The opera began pleasantly enough with a festive dance scene, but I could already see some of my classmates start to fidget. The standing space was crowded and hot, and the usher was quick to yell if she saw you try and sit. After about 30 minutes into the opera, the first students began to leave. It continued like this until the scene where one of the characters was shot. We all clapped energetically thinking that it was finally the end. I must point out here, that the Opera was thoroughly entertaining and beautiful, but you try standing for two hours straight in a hot, stuffy room. We all headed happily of off the balcony towards the door when we heard someone say, “Intermission ends in twenty minutes.” We all looked at each other with guilty expressions. After about two minutes of pleading statements and justifications of why we should leave, we guiltily filed out of the Opera’s double doors. We had walked a block away from the Opera house when we came across a crowd of people standing in front of a large flat screen. The Opera was being shown LIVE, on the screen. I was thrilled and quickly came up with a compromise for the rest of our classmates. All we had to do was grab some pizza and drinks from the nearby cart, and set ourselves down on the sidewalk in front of the screen.
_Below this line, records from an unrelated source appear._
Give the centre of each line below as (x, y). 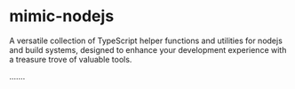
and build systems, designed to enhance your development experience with (148, 49)
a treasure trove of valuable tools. (71, 59)
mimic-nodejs (62, 16)
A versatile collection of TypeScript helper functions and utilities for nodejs (146, 41)
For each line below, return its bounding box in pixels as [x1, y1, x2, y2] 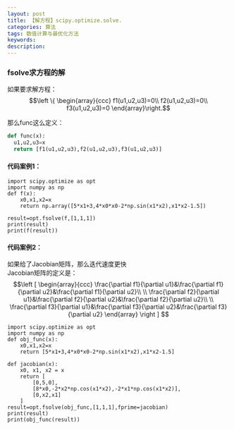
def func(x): [7, 133, 46, 140]
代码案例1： [7, 161, 42, 170]
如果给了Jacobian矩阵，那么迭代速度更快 [7, 260, 127, 269]
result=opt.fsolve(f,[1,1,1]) [7, 215, 97, 222]
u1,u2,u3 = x [13, 139, 46, 147]
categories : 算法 [7, 23, 56, 30]
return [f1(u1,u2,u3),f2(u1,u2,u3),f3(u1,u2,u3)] [13, 146, 162, 153]
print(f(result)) [7, 227, 58, 235]
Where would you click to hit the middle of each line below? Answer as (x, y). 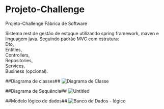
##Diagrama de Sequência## (36, 91)
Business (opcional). (27, 71)
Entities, (14, 49)
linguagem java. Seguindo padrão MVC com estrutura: (62, 39)
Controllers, (18, 55)
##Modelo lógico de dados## (36, 101)
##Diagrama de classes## (33, 81)
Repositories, (19, 60)

This is how we watched the remaining forty five minutes of the Opera. While we didn’t have the convenience of the subtitles screen, like we did inside, we were able to figure out what was happening by the actor’s facial expressions (which were impossible to see when we were standing inside). Overall, I think our experience was extremely cultural, and while we had to cheat a bit at the end, we still managed to sample some of the best of Vienna and we didn’t even get lost while trying.